"L'axe PS-N-VA, c'est l'axe du shutdown" : une "analyse réaliste" pour Kris Peeters (CD&V)

« L’axe PS-N-VA, c’est l’axe du shutdown » : la déclaration est de Charles Michel. Ce mercredi matin sur La Première, le Premier ministre en déplacement au Forum économique mondial à Davos a critiqué le PS et la N-VA qui incarnent selon lui « l’axe du blocage ». Et d’ajouter : « On revit la commedia dell’arte que l’on a vécue pendant la campagne électorale précédente où le meilleur agent électoral de la N-VA est le PS et inversement. J’appelle les citoyens à être lucide et à ne pas être dupe de ce mauvais théâtre. »

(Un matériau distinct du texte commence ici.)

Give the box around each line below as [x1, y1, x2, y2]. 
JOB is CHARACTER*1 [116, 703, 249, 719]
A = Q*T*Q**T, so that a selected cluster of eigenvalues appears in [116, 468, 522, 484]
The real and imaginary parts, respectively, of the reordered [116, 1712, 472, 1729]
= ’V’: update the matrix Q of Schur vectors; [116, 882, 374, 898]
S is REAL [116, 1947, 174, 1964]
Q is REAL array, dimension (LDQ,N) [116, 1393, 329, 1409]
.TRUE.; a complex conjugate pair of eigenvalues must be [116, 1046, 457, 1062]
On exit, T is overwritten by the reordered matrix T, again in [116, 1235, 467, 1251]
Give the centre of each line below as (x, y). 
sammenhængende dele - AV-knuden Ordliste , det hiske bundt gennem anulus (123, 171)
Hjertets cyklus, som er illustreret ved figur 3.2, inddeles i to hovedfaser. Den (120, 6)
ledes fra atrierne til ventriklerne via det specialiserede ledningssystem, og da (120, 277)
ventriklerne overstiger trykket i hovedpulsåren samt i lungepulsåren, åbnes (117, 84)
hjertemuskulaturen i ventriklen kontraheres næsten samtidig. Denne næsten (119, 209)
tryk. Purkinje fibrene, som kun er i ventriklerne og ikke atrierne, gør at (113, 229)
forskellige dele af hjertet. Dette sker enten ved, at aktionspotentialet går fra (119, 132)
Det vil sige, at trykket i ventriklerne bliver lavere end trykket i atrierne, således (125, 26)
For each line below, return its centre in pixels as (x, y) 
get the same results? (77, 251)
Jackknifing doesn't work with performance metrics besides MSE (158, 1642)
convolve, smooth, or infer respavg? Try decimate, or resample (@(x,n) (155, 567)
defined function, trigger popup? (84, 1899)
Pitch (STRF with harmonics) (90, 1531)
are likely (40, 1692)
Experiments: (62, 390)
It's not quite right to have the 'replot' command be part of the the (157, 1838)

Lui aussi présent à Davos, Kris Peeters (CD & V) a déclaré au micro de la RTBF « compren[ait] très bien l’analyse du Premier ministre. C’est une analyse qui est réaliste. J’ai aussi constaté que la N-VA attaque le PS, que le PS attaque la N-VA. C’est un peu bizarre parce que la N-VA est active en Flandre pour les Flamands […] et le PS n’est pas actif en Flandre. C’est une stratégie qui n’est pas nouvelle, une stratégie très bizarre. »

« Faire peur à l’électeur flamand »

La petite phrase n’a pas manqué de faire réagir Bart De Wever. Pour le président de la N-VA, le Premier ministre démissionnaire cherche à effrayer les électeurs flamands. « Je vois cette déclaration de Charles Michel comme un exercice visant à faire peur à l’électeur flamand. Ce sera le chaos, ce sera le blocage et il y aura le séparatisme, mais ce ne sont pas les choses dont je veux parler », a-t-il dit. « Nous avons démontré pendant les dernières années que nous étions un parti de gouvernement responsable ».

Du côté du PS, c’est Ahmed Laaouej, le chef de groupe socialiste à la Chambre, qui a pris la parole. « Charles Michel a manifestement besoin d’un peu de repos. J’ignore si c’est le froid de Davos qui lui joue des tours mais il semble oublier que le MR a servi de paillasson pendant 4 ans à la N-VA, qu’il a accepté tous les reculs sociaux et sur les valeurs fondamentales », a-t-il déclaré.